• _About this exercise_:
Search the data for "they". Each line containing it is to be copied.
*** Opening of Supplied information ***
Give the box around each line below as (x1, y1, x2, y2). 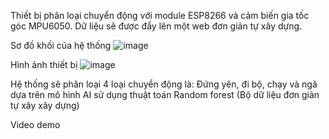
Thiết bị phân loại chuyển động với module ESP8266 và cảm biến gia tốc (10, 10, 310, 21)
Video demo (10, 119, 61, 130)
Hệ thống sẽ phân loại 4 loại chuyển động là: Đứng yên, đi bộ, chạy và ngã (10, 78, 318, 90)
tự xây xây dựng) (10, 100, 80, 111)
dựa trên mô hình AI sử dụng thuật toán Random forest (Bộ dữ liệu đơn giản (10, 89, 320, 100)
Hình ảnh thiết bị (10, 59, 78, 70)
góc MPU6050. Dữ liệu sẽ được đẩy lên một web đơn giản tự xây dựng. (10, 20, 303, 32)
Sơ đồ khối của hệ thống (10, 40, 112, 51)
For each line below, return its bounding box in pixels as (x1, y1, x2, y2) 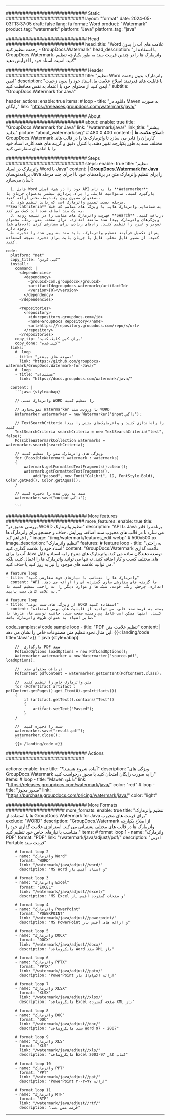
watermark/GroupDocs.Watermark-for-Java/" (6, 363, 96, 368)
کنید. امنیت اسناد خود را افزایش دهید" (6, 57, 76, 63)
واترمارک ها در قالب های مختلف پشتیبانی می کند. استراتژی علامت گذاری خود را (6, 823, 155, 830)
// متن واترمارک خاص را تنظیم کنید (15, 680, 92, 685)
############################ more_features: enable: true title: (6, 518, 153, 524)
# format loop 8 (15, 1008, 49, 1013)
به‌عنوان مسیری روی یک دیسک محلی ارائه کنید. (6, 195, 101, 200)
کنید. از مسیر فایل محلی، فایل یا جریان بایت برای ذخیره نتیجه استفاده (6, 235, 159, 240)
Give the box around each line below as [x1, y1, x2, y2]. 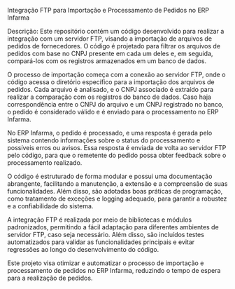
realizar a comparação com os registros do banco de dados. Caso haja [7, 93, 212, 101]
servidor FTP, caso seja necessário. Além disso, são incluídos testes [7, 231, 205, 238]
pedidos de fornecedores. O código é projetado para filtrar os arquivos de [7, 42, 221, 50]
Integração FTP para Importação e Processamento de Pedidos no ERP [7, 6, 210, 14]
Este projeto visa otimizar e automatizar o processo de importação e [7, 259, 204, 267]
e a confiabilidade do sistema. [7, 202, 94, 210]
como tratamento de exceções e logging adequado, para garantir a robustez [7, 194, 227, 203]
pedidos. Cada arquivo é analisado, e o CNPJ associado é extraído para [7, 86, 214, 93]
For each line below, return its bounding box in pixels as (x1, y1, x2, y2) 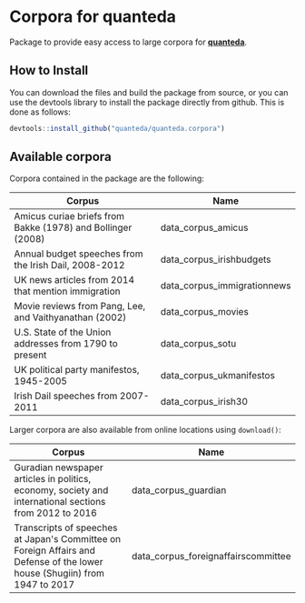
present (14, 348, 47, 361)
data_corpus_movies (160, 306, 250, 318)
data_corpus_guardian (131, 484, 227, 497)
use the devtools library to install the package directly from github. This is (9, 96, 285, 107)
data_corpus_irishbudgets (160, 253, 271, 266)
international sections (14, 496, 106, 508)
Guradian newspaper (14, 461, 103, 474)
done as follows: (9, 106, 71, 117)
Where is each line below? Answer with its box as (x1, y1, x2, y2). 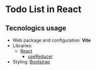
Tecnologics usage (5, 24, 67, 32)
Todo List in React (5, 4, 82, 15)
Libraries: (12, 43, 33, 49)
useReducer (27, 53, 53, 59)
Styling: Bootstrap (12, 59, 51, 64)
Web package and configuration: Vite (12, 37, 91, 43)
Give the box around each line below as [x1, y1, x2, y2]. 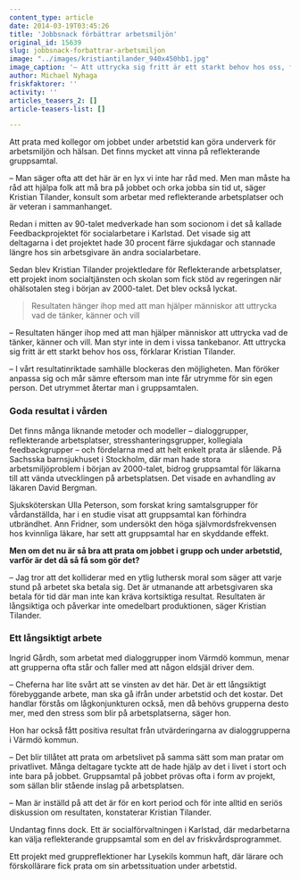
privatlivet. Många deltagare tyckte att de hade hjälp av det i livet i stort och [9, 760, 287, 772]
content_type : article [9, 12, 94, 22]
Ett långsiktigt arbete [9, 632, 103, 644]
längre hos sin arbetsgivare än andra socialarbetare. [9, 247, 202, 258]
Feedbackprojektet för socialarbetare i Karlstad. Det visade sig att [9, 228, 251, 239]
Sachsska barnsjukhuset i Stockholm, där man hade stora [9, 453, 221, 464]
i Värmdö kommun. [9, 734, 79, 745]
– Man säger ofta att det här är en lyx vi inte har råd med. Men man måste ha [9, 173, 291, 184]
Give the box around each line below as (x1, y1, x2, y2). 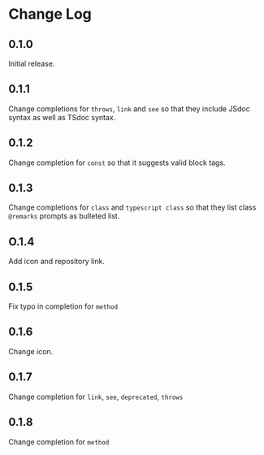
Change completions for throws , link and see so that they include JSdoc (8, 103, 250, 114)
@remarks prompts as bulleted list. (8, 211, 120, 221)
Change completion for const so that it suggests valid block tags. (8, 158, 226, 167)
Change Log (8, 5, 92, 24)
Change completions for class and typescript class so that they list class (8, 202, 257, 212)
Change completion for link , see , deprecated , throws (8, 392, 184, 401)
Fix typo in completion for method (8, 301, 119, 311)
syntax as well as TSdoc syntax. (8, 112, 116, 122)
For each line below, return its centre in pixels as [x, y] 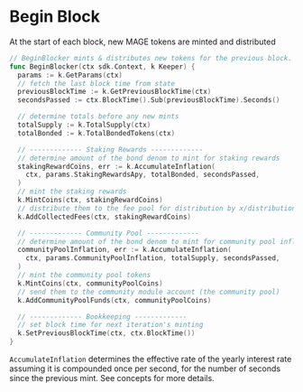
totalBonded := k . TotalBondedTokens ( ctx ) [96, 133]
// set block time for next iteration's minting [110, 325]
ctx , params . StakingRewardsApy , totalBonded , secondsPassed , [142, 175]
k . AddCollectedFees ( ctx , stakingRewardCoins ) [105, 217]
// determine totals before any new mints [98, 117]
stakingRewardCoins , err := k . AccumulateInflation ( [117, 166]
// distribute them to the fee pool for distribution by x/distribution [157, 208]
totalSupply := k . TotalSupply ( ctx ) [84, 125]
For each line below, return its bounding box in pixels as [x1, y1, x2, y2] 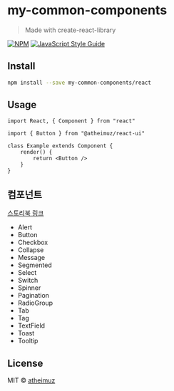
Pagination [17, 291, 50, 300]
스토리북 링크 [7, 209, 44, 217]
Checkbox [17, 238, 48, 247]
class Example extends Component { [7, 142, 113, 150]
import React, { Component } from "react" [7, 118, 135, 125]
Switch [17, 276, 39, 285]
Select [17, 269, 37, 277]
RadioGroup [17, 298, 53, 308]
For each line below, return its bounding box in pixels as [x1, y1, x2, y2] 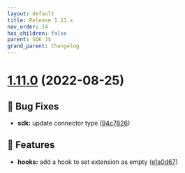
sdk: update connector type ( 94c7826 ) [17, 119, 131, 127]
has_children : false [7, 29, 68, 37]
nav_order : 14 [7, 23, 49, 30]
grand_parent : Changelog [7, 43, 80, 50]
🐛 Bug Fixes [7, 100, 59, 112]
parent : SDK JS [7, 36, 52, 43]
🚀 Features [7, 139, 55, 151]
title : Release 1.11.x [7, 17, 73, 24]
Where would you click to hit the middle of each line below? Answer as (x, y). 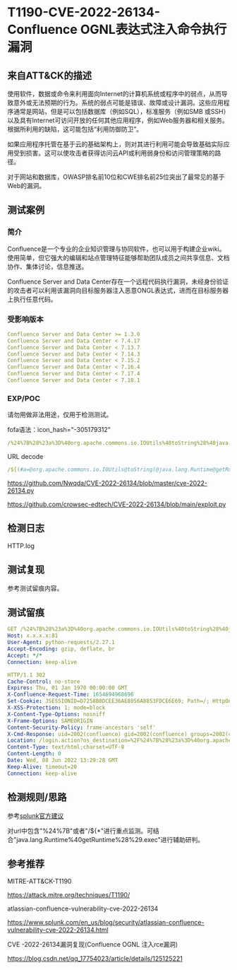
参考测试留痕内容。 (35, 588)
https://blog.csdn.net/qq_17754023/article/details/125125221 (95, 959)
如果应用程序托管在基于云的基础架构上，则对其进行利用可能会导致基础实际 (115, 144)
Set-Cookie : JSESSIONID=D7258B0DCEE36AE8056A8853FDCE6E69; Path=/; (109, 701)
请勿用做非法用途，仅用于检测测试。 (60, 415)
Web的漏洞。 (26, 186)
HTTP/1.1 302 (26, 675)
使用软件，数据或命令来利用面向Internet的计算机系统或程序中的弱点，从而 (115, 94)
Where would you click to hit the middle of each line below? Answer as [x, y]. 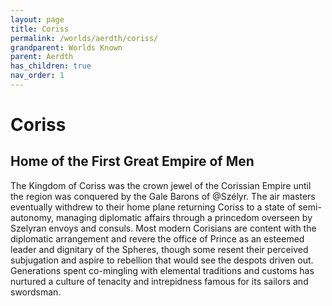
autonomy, [32, 217]
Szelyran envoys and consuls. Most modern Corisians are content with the [163, 228]
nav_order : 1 [37, 76]
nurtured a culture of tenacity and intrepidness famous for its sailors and [159, 281]
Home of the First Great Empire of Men [132, 161]
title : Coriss [40, 29]
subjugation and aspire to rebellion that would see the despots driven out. [162, 260]
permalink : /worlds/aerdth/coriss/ [84, 38]
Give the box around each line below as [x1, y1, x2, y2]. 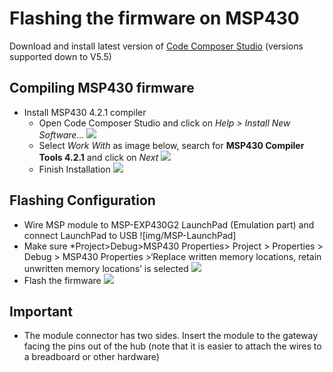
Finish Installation [38, 163, 111, 175]
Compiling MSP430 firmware [9, 80, 195, 97]
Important [9, 303, 73, 320]
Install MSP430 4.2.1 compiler [23, 106, 147, 118]
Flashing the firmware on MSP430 [9, 7, 300, 30]
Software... [38, 128, 85, 141]
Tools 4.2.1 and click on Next [38, 151, 159, 163]
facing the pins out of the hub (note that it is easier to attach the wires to [23, 340, 322, 352]
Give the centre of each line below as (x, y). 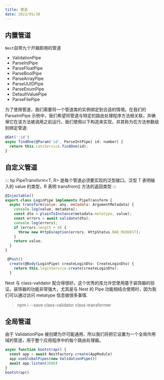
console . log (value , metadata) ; (46, 209)
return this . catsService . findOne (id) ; (49, 147)
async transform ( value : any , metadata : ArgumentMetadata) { (72, 205)
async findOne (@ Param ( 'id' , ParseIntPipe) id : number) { (64, 142)
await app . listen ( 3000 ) (33, 363)
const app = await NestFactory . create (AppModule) (61, 354)
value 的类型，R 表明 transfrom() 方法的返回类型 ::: (65, 186)
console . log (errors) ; (36, 223)
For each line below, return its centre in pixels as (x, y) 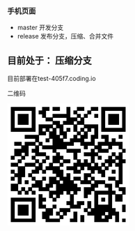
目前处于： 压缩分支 (49, 60)
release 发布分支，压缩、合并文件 (65, 36)
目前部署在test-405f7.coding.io (51, 79)
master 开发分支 (40, 28)
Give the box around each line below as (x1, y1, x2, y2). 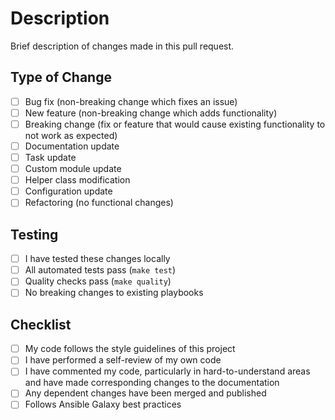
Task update (24, 152, 77, 163)
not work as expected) (24, 129, 118, 141)
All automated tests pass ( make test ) (24, 264, 177, 276)
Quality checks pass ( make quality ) (24, 275, 172, 287)
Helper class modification (24, 174, 131, 186)
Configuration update (24, 185, 113, 197)
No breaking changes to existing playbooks (24, 287, 204, 299)
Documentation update (24, 140, 120, 152)
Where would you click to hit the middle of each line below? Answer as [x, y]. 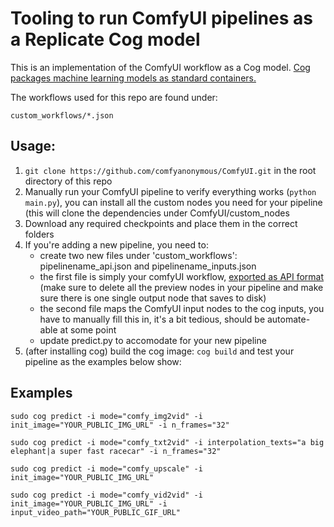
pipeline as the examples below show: [103, 361]
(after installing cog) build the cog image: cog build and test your [159, 351]
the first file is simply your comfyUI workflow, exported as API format [182, 276]
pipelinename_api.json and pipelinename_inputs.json [148, 266]
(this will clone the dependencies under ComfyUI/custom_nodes [157, 213]
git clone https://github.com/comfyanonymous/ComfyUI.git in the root [170, 170]
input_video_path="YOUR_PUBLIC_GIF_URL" [96, 512]
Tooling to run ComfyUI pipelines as [161, 18]
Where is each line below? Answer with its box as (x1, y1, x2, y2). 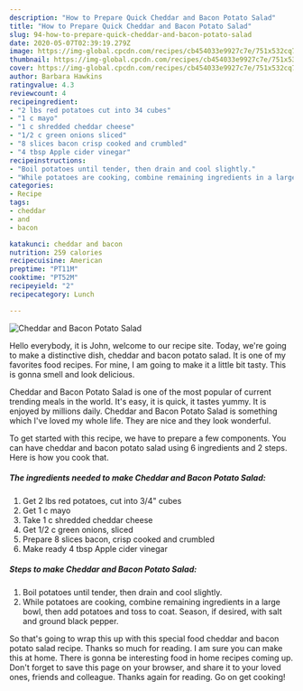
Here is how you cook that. (9, 452, 110, 462)
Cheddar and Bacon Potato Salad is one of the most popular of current (9, 386, 272, 397)
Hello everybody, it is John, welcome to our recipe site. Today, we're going (9, 340, 287, 350)
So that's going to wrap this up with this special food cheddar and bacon (9, 633, 280, 644)
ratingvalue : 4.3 (9, 80, 75, 89)
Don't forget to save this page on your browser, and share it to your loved (9, 661, 281, 673)
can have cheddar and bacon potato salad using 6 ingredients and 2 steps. (9, 442, 288, 453)
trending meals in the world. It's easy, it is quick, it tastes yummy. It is (9, 396, 267, 406)
*** Close of Supplied information ***
• _Response to this task_:
Change completions for throws , link and see so that they include JSdoc (8, 103, 250, 114)
Change completions for class and typescript class so that they list class (8, 202, 257, 212)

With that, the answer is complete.